Plus de 300 Palestiniens sont en prison depuis avant la signature des accords d’Oslo en 1993 par Israël et l’Organisation de Libération de la Palestine.

Représailles 

« Les prisonniers et détenus palestiniens ont souffert de torture, de traitements inhumains et dégradants et de négligence médicale », a écrit dimanche dans The New York Times Marwan Barghouti, un des chefs de la résistance armée du Fatah qui est en prison depuis 2002.

Barghouti a fait remarquer que « environ 200 prisonniers palestiniens sont morts des suites de ces mauvais traitements depuis 1967 ».

Depuis plus de 50 ans qu’Israël occupe la Cisjordanie et la Bande de Gaza, plus de 750.000 Palestiniens ont été arrêtés par les forces israéliennes, selon l’Office Central des Statistiques palestinien.

« Après avoir épuisé toutes les autres options, j’ai décidé qu’il n’y avait pas d’autre choix que de résister à ces abus en entamant une grève de la faim », a écrit Barghouti. « Faire la grève de la faim est la forme la plus pacifique de résistance à notre disposition. Elle ne fait souffrir que ceux qui y participent et leurs êtres chers, avec l’espoir que leurs estomacs vides et leurs sacrifices aideront leur message à avoir un écho au-delà des murs de leurs sombres cellules. »

Barghouti, éminent leader dans la faction du Fatah  de l’AP Mahmoud Abbas, a appelé à la grève, et en solidarité, a été rejoint par des prisonniers d’autres partis palestiniens. Les autorités israéliennes ont, semble-t-il, enclenché des représailles à l’égard des prisonniers en grève de la faim, comme notamment  des transferts, des isolements et des confiscations de biens personnels.

« Illégal et cruel » 

Prévoyant cette grève de la faim, Amnesty International a qualifié la semaine dernière le traitement des prisonniers palestiniens par Israël d’ « illégal et cruel ».

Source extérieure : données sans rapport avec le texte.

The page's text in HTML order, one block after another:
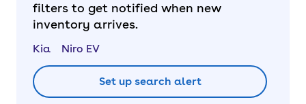
filters to get notified when new
inventory arrives.
Kia Niro EV
Set up search alert
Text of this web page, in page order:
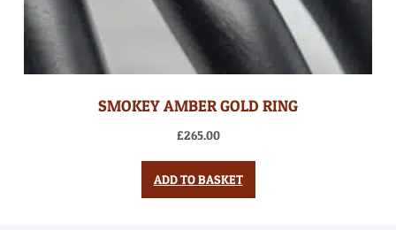
SMOKEY AMBER GOLD RING
£265.00
ADD TO BASKET
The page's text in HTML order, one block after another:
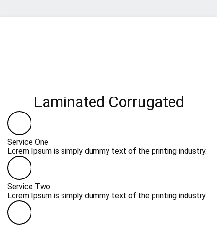
Laminated Corrugated
Service One
Lorem Ipsum is simply dummy text of the printing industry.
Service Two
Lorem Ipsum is simply dummy text of the printing industry.
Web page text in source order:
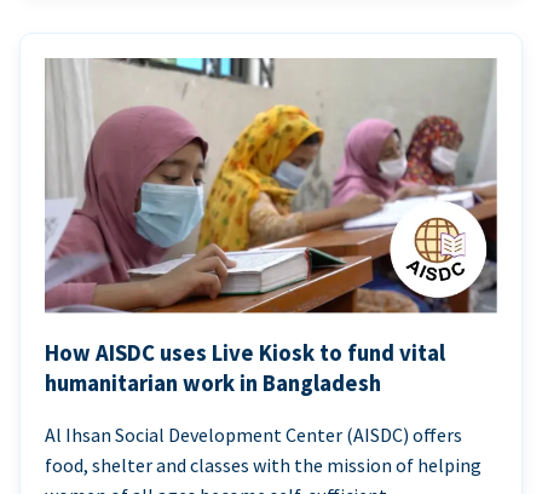
How AISDC uses Live Kiosk to fund vital
humanitarian work in Bangladesh
Al Ihsan Social Development Center (AISDC) offers
food, shelter and classes with the mission of helping

« L’impitoyable politique israélienne de détention des prisonniers palestiniens, arrêtés dans les territoires palestiniens occupés, dans des prisons situées à l’intérieur d’Israël est en violation flagrante de la Quatrième Convention de Genève », a déclaré Magdalena Mughrabi, directrice régionale de l’association, faisant remarquer qu’il s’agissait là d’un des obstacles majeurs dressés par Israël contre les visites des familles à leurs êtres chers en prison.

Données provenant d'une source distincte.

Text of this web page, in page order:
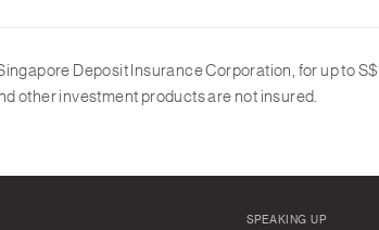
Deposit Insurance Corporation, for up to
other investment products are not insured.
SPEAKING UP

Les prisonniers « de sécurité » n’ont même pas le droit de téléphoner à leurs familles.

Les prisonniers réclament qu’Israël réinstaure les visites régulières des familles et autorisent les prisonniers à faire des photos avec leurs proches.

Ils veulent aussi que les autorités israéliennes installent des téléphones publics dans chaque prison, fournissent un conditionnement d’air et rénovent les cuisines.

L’histoire d’un combat

La dernière grève de la faim massive a eu lieu en 2014, lorsque des centaines de prisonniers ont protesté contre l’utilisation de la détention administrative.

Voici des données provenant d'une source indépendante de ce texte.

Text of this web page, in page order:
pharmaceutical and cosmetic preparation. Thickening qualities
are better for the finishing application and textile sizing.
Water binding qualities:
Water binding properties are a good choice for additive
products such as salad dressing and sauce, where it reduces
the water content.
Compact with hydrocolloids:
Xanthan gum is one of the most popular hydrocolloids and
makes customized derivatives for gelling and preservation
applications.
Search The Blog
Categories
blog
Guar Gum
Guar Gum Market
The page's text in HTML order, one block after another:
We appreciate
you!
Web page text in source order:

Cette grève a duré deux mois, la plus longue grève ferme et massive de l’histoire palestinienne, et s’est terminée avec un accord que la direction du Club des Prisonniers Palestiniens a décrit comme « non pas une énorme victoire, mais un modeste pas en avant ».

Les Palestiniens organisent des rassemblements et des manifestations à travers la Cisjordanie et la Bande Gaza occupées en solidarité avec les prisonniers.

Rami Hamdallah, premier ministre de l’Autorité Palestinienne, a émis un communiqué de soutien aux grévistes de la faim.

Le journal de Tel Aviv Haaretz a écrit que, au cours de l’année dernière, l’Autorité Palestinienne a arrêté environ 400 Palestiniens à la demande d’Israël.

L’AP transmet aussi régulièrement à Israël des informations dont celui-ci se sert pour détenir, interroger et torturer les Palestiniens.